Hi all,
Is it possible to implement MPLS/VPLS tunnels with Mikrotik RouterOS 7 over the internet to connect several remote offices to a central point? I am aware of the caveats involved, such as latency and jitter, but what else should I keep in mind? MTU?
I’m open to hearing your thoughts.
Kind regards!
Yes. It is possible to run MPLS over Layer 2 tunnels over the internet. Think GRE, openvpn, L2TP, openvpn, VXLAN, and Zerotier tunnels as examples.
Apart from which layer 2 tunnel type you use. Keep in mind the encryption overhead if going with GRE or L2TP or VXLAN. (usually openvpn, wireguard, or ipsec)
Zerotier does some “magic fragmenting” behind the scenes. Allowing MTU up to 2800 bytes over the tunnel. All other tunnel types. You would have to deal with usual MTU maximum of 1500 minus tunnel overhead. Expect for somewhere between 1370 - 1420 bytes over the tunnel after deducting encryption + layer 2 tunnel overhead.
Thank you for your response.

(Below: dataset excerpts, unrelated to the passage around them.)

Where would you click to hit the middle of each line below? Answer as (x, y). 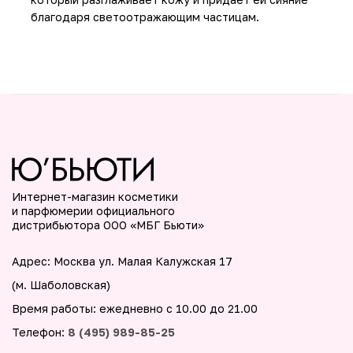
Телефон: (40, 332)
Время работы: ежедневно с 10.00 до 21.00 (135, 308)
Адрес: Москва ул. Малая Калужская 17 (122, 261)
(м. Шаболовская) (61, 284)
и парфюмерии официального (93, 210)
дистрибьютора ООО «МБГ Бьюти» (108, 225)
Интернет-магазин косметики (95, 196)
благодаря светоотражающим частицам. (145, 17)
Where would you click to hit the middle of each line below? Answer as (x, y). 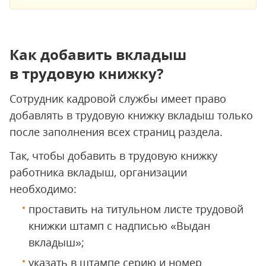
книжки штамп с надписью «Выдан (119, 226)
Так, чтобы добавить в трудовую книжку (113, 156)
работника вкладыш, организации (98, 172)
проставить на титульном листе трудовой (136, 209)
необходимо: (43, 189)
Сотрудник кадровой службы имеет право (118, 99)
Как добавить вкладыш (98, 54)
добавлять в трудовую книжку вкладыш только (131, 115)
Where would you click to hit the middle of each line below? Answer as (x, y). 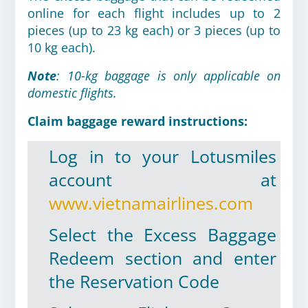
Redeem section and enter (163, 258)
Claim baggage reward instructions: (137, 121)
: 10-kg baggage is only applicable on (168, 76)
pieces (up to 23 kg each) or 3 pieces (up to (154, 30)
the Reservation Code (134, 282)
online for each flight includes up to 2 (154, 13)
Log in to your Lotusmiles (163, 156)
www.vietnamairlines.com (151, 203)
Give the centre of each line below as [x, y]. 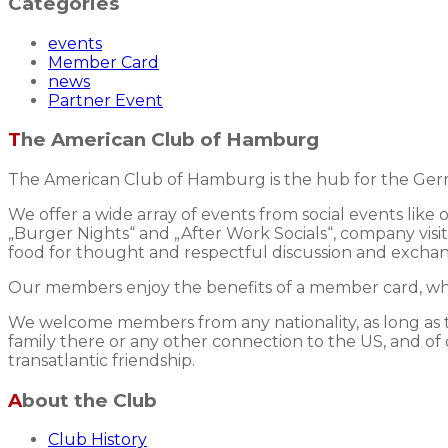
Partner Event [105, 100]
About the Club [89, 400]
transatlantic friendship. [101, 360]
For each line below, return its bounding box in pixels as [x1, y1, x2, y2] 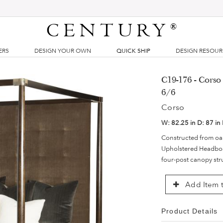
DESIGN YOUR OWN [34, 47, 91, 54]
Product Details [161, 207, 218, 215]
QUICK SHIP [116, 47, 150, 54]
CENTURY [46, 19, 171, 42]
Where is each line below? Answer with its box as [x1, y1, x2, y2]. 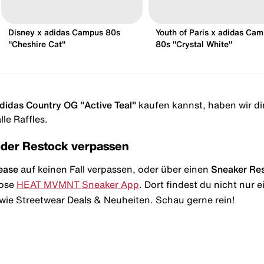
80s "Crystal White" [156, 39, 232, 48]
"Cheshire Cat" [8, 39, 65, 48]
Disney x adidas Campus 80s [8, 28, 120, 37]
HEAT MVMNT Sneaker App [16, 179, 139, 189]
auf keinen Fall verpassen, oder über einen [18, 164, 211, 174]
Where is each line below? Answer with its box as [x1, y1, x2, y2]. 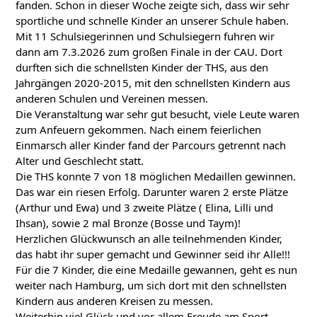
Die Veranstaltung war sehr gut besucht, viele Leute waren [16, 107, 300, 122]
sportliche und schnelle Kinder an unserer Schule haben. [16, 13, 289, 28]
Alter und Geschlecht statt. [16, 154, 144, 168]
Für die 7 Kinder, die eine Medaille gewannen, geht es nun [16, 263, 298, 277]
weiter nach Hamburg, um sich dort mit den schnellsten [16, 278, 287, 293]
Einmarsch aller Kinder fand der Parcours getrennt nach [16, 138, 287, 153]
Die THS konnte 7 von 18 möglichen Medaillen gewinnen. [16, 169, 296, 184]
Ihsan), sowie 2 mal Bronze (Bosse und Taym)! [16, 216, 241, 231]
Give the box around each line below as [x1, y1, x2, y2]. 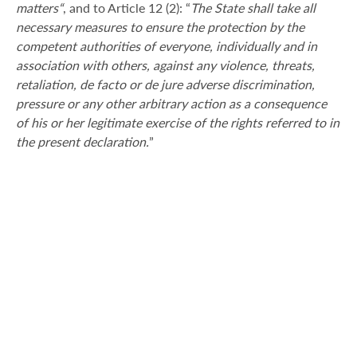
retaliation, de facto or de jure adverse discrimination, [16, 76, 315, 92]
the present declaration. [16, 134, 149, 150]
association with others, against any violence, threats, [16, 57, 315, 73]
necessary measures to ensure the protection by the [16, 19, 304, 35]
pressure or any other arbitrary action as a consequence [16, 96, 327, 112]
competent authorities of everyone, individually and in [16, 38, 317, 54]
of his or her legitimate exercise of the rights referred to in [16, 115, 339, 131]
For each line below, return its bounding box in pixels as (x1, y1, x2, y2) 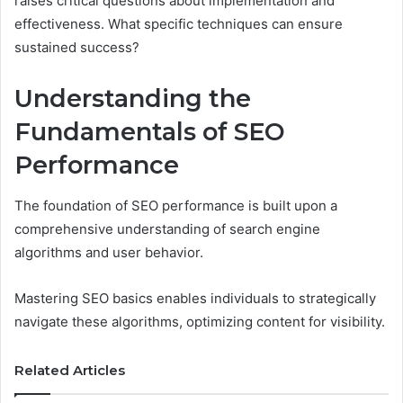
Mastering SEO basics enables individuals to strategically (14, 289, 376, 307)
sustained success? (14, 39, 139, 57)
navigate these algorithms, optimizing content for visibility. (14, 312, 385, 330)
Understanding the (14, 84, 251, 114)
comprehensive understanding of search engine (14, 219, 320, 237)
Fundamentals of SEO (14, 117, 285, 148)
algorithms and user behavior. (14, 243, 203, 261)
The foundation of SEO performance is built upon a (14, 196, 337, 214)

I am considering different scenarios to meet the client’s requirement of connecting multiple branch offices to a central office, replacing their underperforming and expensive MPLS provider with a solution using regular dedicated internet providers and tunnels to achieve Layer 2 connectivity.
Considering that we are likely to have dynamic public IPs on the remote sites and a static public IP on the main site, I am considering VXLAN over IPSEC or VXLAN over WireGuard? What do you think? Any advice is much appreciated.